→ **What you have to do**: In your copy of the listing below, reproduce each word exactly and include no pictures.

→ **Provided material**:

------------

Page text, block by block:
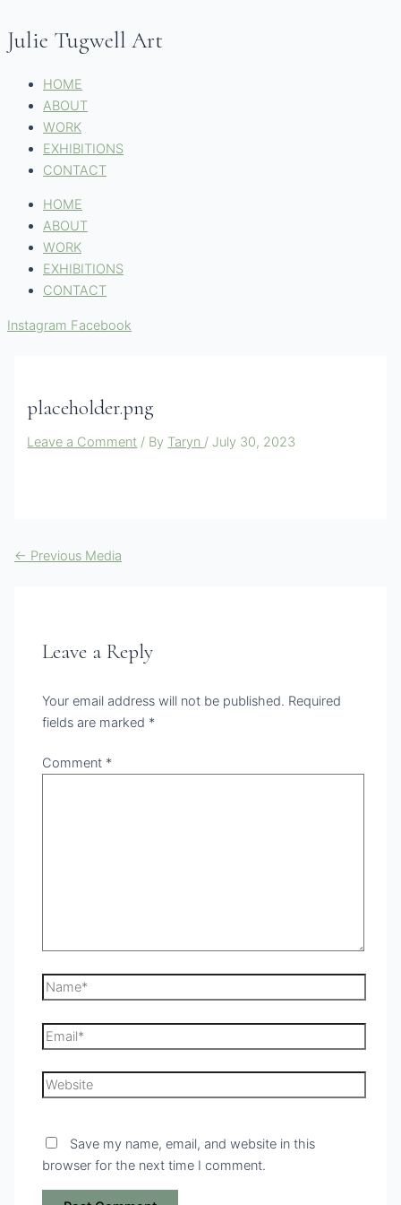
to
content
Julie Tugwell Art
HOME
ABOUT
WORK
EXHIBITIONS
CONTACT
HOME
ABOUT
WORK
EXHIBITIONS
CONTACT
Instagram Facebook
placeholder.png
Leave a Comment / By Taryn / July 30, 2023
← Previous Media
Leave a Reply
Your email address will not be published. Required
fields are marked *
Comment *
Save my name, email, and website in this
browser for the next time I comment.
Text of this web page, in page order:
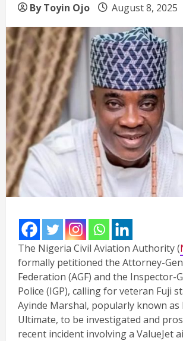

------------

→ **Response box**:
Page text, block by block:
to
content
Julie Tugwell Art
HOME
ABOUT
WORK
EXHIBITIONS
CONTACT
HOME
ABOUT
WORK
EXHIBITIONS
CONTACT
Instagram Facebook
placeholder.png
Leave a Comment / By Taryn / July 30, 2023
← Previous Media
Leave a Reply
Your email address will not be published. Required
fields are marked *
Comment *
Save my name, email, and website in this
browser for the next time I comment.
Text of this web page, in page order:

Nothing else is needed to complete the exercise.